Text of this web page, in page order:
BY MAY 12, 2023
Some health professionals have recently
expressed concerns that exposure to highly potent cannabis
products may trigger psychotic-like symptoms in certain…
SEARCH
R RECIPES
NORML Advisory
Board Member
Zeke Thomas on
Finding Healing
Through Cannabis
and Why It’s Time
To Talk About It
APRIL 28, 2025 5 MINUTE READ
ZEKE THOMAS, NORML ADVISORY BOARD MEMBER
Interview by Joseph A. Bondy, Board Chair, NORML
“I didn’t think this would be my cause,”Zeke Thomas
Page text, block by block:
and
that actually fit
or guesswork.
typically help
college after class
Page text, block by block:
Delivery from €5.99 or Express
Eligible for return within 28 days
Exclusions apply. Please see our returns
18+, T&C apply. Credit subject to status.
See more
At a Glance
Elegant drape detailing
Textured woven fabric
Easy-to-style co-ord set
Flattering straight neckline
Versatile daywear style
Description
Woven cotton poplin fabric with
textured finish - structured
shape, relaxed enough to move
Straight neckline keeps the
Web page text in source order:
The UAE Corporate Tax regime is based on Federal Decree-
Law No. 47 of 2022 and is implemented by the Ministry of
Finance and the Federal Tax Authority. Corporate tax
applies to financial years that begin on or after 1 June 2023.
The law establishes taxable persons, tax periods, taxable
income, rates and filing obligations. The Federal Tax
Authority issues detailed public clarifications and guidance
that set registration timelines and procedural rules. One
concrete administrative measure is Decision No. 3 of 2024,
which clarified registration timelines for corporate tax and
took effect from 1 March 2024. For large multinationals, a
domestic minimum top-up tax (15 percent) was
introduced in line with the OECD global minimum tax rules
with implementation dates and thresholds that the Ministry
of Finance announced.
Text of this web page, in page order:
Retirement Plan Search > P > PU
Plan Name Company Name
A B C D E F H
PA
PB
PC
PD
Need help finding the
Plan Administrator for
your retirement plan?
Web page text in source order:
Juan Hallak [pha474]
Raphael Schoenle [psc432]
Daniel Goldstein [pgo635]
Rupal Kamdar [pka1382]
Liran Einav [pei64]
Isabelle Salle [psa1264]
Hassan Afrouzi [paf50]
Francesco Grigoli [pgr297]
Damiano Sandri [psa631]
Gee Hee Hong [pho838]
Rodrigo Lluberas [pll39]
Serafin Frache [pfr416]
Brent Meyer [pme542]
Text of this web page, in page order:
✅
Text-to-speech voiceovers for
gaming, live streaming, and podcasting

What this task involves: Only the line that contains "Retirement Plan Search > P > PU" and the lines after it, through the end of the data above, are to be repeated exactly.

The completed task:
Retirement Plan Search > P > PU
Plan Name Company Name
A B C D E F H
PA
PB
PC
PD
Need help finding the
Plan Administrator for
your retirement plan?
Web page text in source order:
Juan Hallak [pha474]
Raphael Schoenle [psc432]
Daniel Goldstein [pgo635]
Rupal Kamdar [pka1382]
Liran Einav [pei64]
Isabelle Salle [psa1264]
Hassan Afrouzi [paf50]
Francesco Grigoli [pgr297]
Damiano Sandri [psa631]
Gee Hee Hong [pho838]
Rodrigo Lluberas [pll39]
Serafin Frache [pfr416]
Brent Meyer [pme542]
Text of this web page, in page order:
✅
Text-to-speech voiceovers for
gaming, live streaming, and podcasting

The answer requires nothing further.